Output a faithful copy of the entries, every picture removed.

--- Records to process Enclosed Below ---

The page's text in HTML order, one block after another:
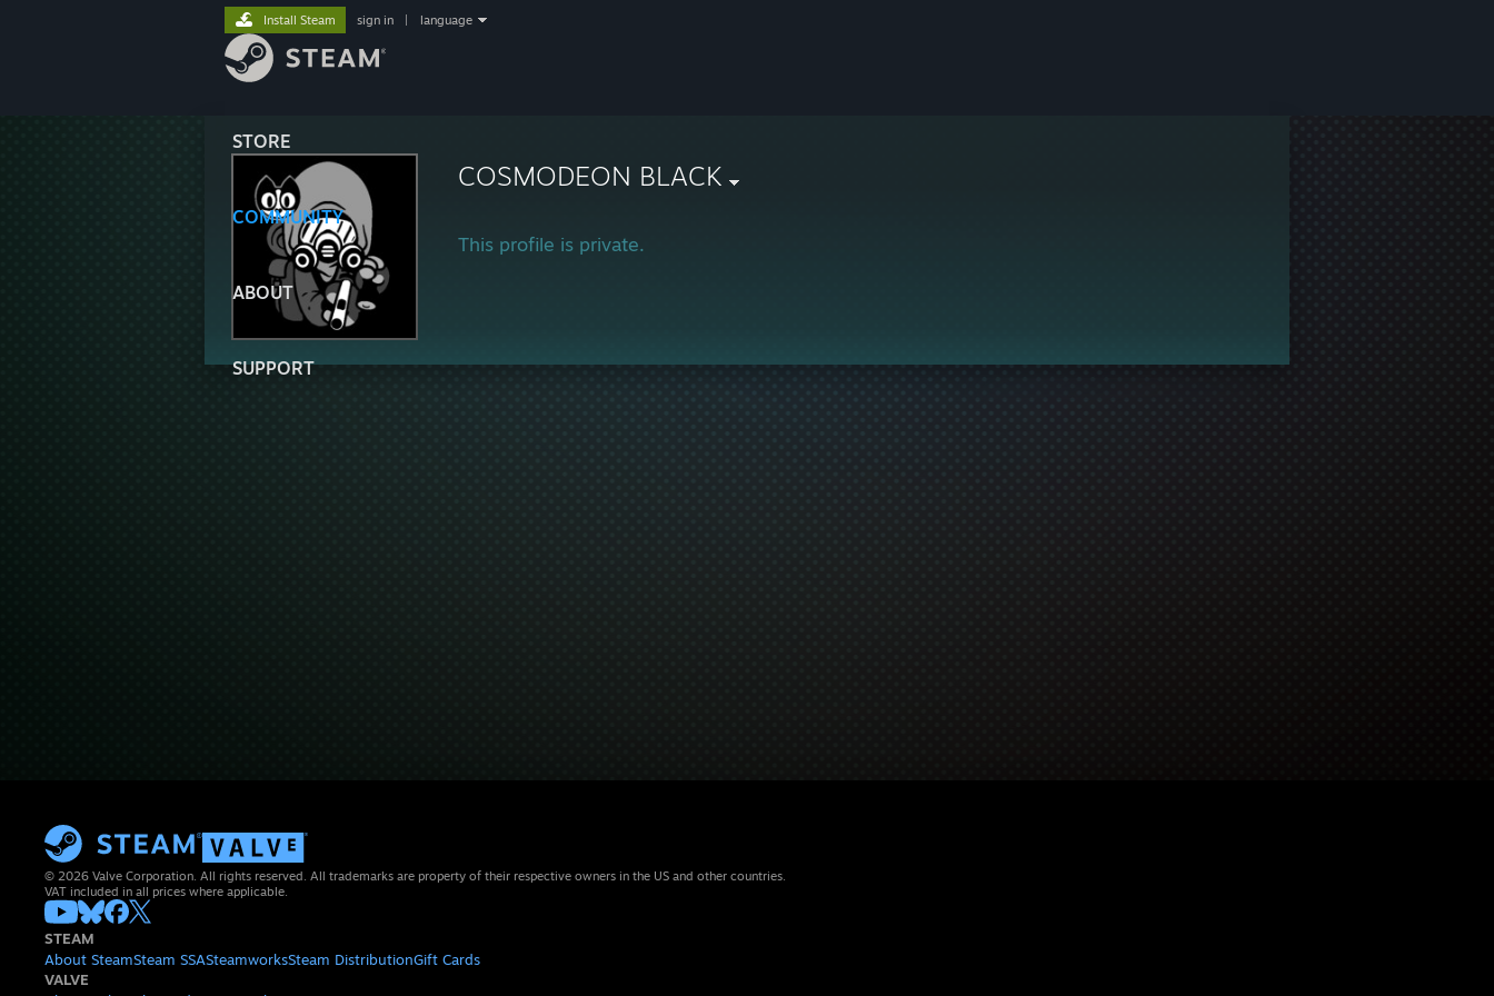
STORE
COMMUNITY
ABOUT
SUPPORT
Install Steam sign in language
COSMODEON BLACK
This profile is private.
© 2026 Valve Corporation. All rights reserved. All trademarks are property of their respective owners in the US and other countries.
VAT included in all prices where applicable.
STEAM
About SteamSteam SSASteamworksSteam DistributionGift Cards
VALVE
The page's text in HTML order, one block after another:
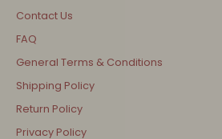
Contact Us
FAQ
General Terms & Conditions
Shipping Policy
Return Policy
Privacy Policy
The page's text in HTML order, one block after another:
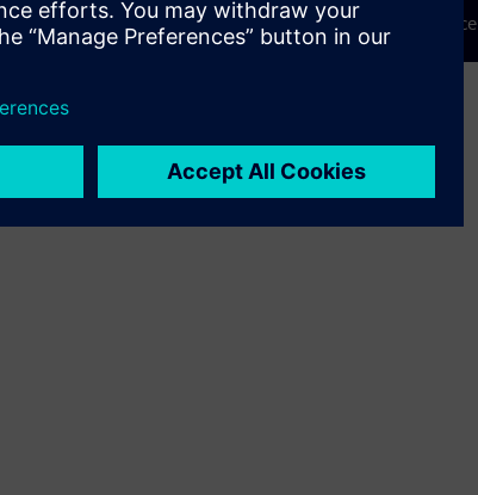
Terms of use Privacy notice
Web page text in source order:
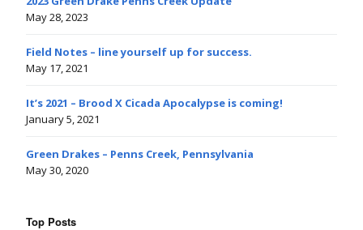
May 28, 2023
Field Notes – line yourself up for success.
May 17, 2021
It’s 2021 – Brood X Cicada Apocalypse is coming!
January 5, 2021
Green Drakes – Penns Creek, Pennsylvania
May 30, 2020
Top Posts
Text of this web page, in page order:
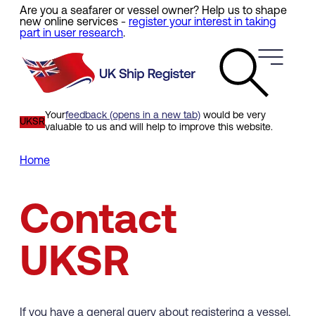
Skip
main
Are you a seafarer or vessel owner? Help us to shape
new online services - register your interest in taking
part in user research.
UKSR
Yourfeedback (opens in a new tab) would be very
valuable to us and will help to improve this website.
Home
Contact
UKSR
If you have a general query about registering a vessel,
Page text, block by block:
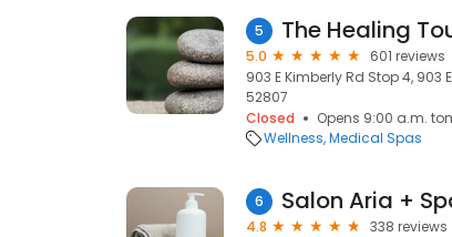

--- End of Enclosed Records to process ---

Completed task:
The page's text in HTML order, one block after another:
STORE
COMMUNITY
ABOUT
SUPPORT
Install Steam sign in language
COSMODEON BLACK
This profile is private.
© 2026 Valve Corporation. All rights reserved. All trademarks are property of their respective owners in the US and other countries.
VAT included in all prices where applicable.
STEAM
About SteamSteam SSASteamworksSteam DistributionGift Cards
VALVE
The page's text in HTML order, one block after another:
Contact Us
FAQ
General Terms & Conditions
Shipping Policy
Return Policy
Privacy Policy
The page's text in HTML order, one block after another:
Terms of use Privacy notice
Web page text in source order:
May 28, 2023
Field Notes – line yourself up for success.
May 17, 2021
It’s 2021 – Brood X Cicada Apocalypse is coming!
January 5, 2021
Green Drakes – Penns Creek, Pennsylvania
May 30, 2020
Top Posts
Text of this web page, in page order:
Skip
main
Are you a seafarer or vessel owner? Help us to shape
new online services - register your interest in taking
part in user research.
UKSR
Yourfeedback (opens in a new tab) would be very
valuable to us and will help to improve this website.
Home
Contact
UKSR
If you have a general query about registering a vessel,
Page text, block by block:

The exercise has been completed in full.